• **DESCRIPTION OF THE TASK**:
Copy nothing but the lines below running from the line containing "PCR-Testungen im Januar" through the line containing "hochwertigere PCR-Verfahren steht", both end lines included.
====================
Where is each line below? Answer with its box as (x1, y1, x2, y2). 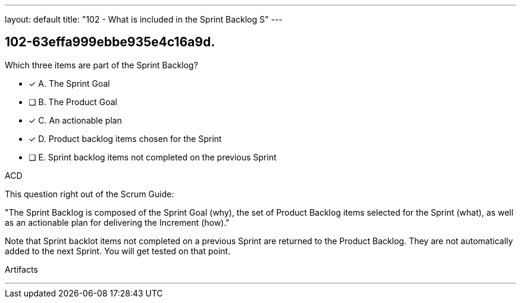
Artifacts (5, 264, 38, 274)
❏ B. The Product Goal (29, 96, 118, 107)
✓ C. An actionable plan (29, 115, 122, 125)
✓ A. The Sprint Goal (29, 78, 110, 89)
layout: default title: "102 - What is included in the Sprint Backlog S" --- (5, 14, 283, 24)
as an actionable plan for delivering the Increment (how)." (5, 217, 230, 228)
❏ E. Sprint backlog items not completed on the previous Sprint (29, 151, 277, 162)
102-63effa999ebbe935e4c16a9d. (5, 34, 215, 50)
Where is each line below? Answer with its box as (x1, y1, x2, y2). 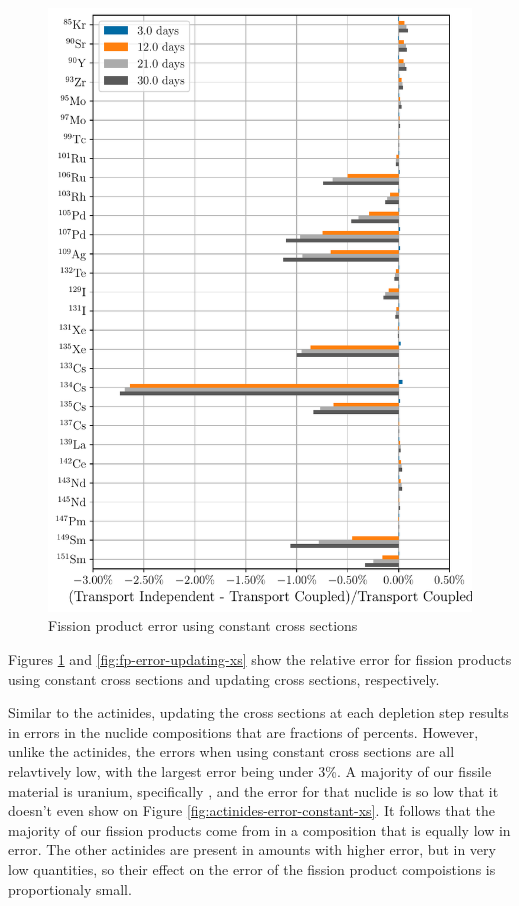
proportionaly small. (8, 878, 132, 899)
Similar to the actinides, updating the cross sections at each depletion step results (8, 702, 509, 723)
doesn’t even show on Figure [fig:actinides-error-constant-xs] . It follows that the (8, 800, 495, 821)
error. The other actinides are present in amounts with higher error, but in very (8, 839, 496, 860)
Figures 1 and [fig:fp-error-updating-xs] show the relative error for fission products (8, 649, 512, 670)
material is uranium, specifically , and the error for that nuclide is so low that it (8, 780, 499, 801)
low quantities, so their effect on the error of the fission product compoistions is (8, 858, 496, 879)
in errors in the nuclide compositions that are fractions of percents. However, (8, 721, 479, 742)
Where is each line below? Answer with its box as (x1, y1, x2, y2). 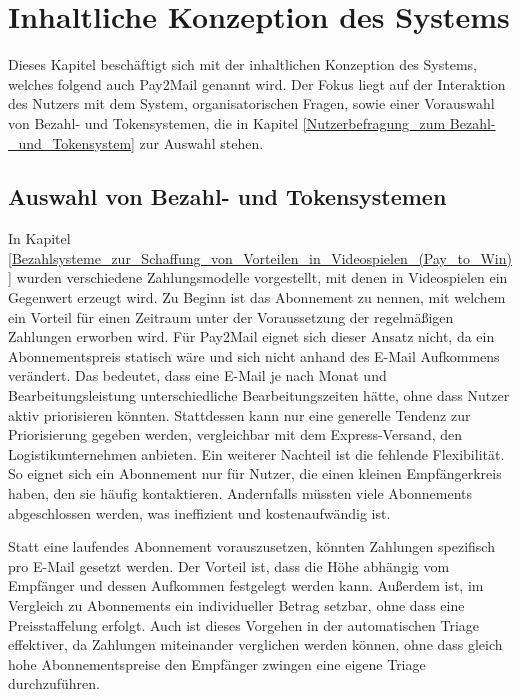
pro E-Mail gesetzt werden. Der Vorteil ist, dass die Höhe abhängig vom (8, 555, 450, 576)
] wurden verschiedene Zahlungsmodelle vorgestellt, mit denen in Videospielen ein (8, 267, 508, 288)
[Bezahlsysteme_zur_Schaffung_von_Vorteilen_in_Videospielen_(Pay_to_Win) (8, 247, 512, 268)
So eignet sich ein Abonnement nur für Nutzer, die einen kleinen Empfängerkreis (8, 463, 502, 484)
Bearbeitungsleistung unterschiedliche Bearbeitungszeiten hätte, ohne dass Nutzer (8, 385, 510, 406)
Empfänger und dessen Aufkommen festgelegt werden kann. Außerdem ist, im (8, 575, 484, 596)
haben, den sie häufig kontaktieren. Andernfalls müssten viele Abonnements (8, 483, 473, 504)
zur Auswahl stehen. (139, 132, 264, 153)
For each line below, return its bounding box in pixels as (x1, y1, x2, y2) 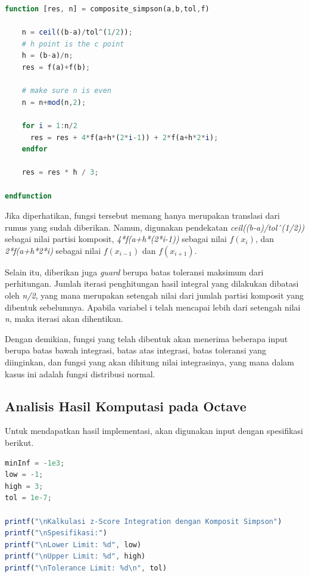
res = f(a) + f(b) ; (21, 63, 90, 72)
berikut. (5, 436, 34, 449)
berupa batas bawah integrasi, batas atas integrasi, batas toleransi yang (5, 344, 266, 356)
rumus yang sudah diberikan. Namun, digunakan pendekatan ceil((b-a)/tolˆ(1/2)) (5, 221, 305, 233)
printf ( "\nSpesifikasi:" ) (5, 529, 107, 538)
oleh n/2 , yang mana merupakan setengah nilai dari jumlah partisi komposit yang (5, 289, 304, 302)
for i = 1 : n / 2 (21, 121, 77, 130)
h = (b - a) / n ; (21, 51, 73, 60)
====================
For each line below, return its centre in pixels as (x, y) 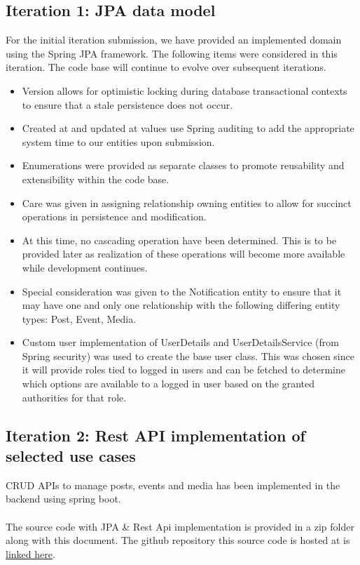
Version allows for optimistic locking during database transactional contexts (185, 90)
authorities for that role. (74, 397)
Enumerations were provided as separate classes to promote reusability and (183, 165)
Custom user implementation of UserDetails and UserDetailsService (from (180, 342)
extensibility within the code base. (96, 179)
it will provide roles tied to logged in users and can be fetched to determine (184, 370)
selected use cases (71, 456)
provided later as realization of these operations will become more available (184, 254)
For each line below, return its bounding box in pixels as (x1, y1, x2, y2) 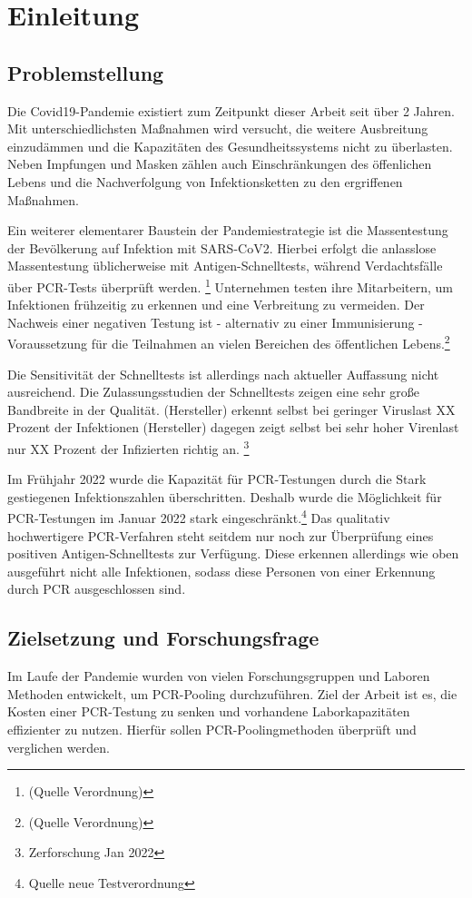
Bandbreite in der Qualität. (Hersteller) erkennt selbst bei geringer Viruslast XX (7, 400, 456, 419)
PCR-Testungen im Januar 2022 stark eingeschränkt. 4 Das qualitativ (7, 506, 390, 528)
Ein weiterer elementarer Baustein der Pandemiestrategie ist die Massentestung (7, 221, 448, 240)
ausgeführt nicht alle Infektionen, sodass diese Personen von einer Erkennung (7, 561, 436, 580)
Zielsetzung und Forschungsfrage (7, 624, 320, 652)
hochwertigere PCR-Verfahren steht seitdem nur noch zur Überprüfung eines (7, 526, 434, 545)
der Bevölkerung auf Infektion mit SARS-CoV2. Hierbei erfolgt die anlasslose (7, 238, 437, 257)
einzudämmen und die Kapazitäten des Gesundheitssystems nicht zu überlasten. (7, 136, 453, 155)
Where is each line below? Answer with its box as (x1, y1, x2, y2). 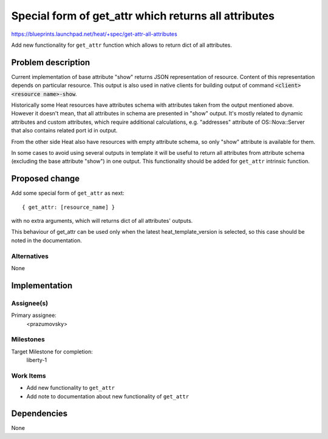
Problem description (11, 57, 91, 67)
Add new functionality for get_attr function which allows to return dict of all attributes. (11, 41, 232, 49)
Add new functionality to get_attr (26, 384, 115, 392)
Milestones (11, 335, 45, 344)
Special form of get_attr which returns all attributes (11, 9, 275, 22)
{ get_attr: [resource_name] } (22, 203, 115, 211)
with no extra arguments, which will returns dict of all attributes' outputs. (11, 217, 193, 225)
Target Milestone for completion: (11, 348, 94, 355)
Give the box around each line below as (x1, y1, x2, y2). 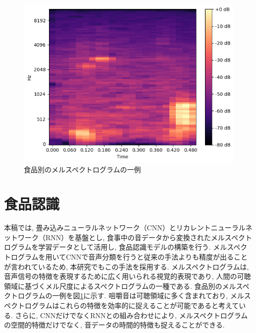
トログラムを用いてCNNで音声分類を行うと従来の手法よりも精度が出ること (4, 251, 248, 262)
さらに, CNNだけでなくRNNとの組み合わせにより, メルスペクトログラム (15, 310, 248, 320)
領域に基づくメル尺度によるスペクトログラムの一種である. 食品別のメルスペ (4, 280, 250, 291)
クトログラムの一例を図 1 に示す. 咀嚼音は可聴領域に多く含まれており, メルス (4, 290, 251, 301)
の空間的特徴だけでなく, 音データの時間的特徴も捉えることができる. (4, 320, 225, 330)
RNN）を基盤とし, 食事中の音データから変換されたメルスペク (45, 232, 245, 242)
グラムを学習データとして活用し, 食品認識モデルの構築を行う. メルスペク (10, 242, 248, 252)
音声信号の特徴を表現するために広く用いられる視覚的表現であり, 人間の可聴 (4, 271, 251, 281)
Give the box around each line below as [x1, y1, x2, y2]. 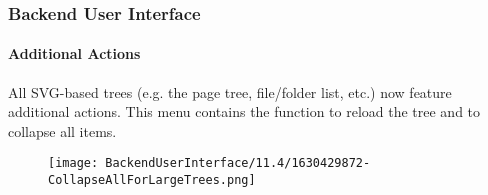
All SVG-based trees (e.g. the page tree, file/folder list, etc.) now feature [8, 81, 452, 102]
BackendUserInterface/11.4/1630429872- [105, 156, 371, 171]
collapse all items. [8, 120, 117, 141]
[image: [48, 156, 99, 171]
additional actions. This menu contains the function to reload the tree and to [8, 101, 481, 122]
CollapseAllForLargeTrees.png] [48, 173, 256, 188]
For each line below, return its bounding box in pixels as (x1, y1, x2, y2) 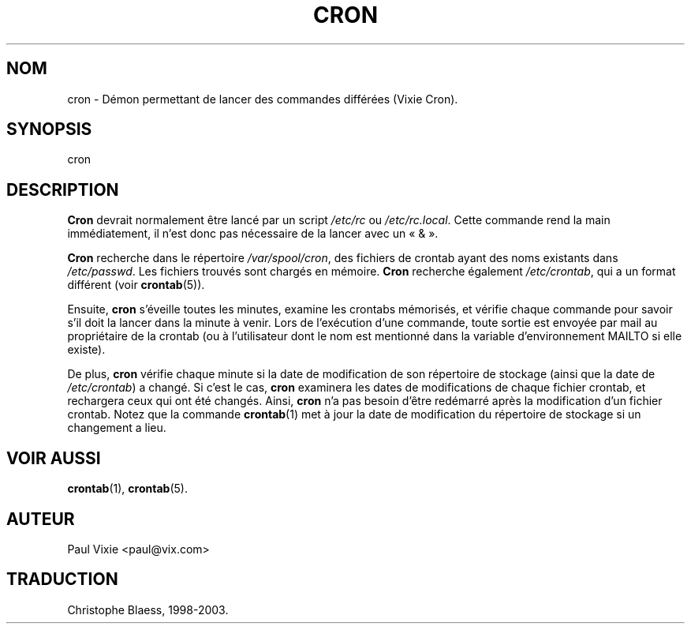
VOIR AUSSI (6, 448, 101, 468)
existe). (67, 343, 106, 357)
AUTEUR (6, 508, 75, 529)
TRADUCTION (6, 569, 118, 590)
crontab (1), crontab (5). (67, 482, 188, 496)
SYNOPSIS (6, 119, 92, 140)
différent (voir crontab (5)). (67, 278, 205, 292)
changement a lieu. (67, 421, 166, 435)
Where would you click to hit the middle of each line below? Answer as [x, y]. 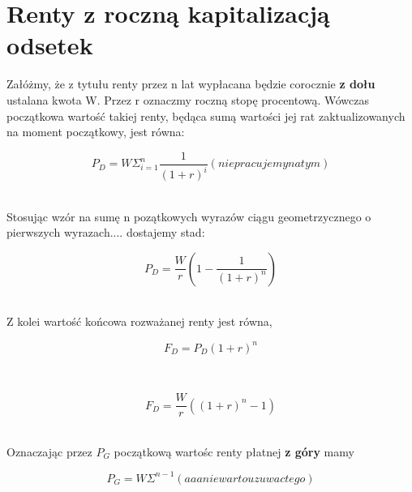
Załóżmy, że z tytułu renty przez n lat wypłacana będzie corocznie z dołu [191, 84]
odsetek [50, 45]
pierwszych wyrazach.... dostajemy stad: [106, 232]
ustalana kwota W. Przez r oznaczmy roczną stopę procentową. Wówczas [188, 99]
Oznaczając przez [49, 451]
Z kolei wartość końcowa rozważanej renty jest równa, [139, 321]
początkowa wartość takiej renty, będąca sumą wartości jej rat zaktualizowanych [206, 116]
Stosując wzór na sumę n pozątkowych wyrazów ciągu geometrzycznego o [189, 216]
====================
• **WRITTEN REPLY**:
PCR-Testungen im Januar 2022 stark eingeschränkt. 4 Das qualitativ (7, 506, 390, 528)
Ein weiterer elementarer Baustein der Pandemiestrategie ist die Massentestung (7, 221, 448, 240)
ausgeführt nicht alle Infektionen, sodass diese Personen von einer Erkennung (7, 561, 436, 580)
Zielsetzung und Forschungsfrage (7, 624, 320, 652)
hochwertigere PCR-Verfahren steht seitdem nur noch zur Überprüfung eines (7, 526, 434, 545)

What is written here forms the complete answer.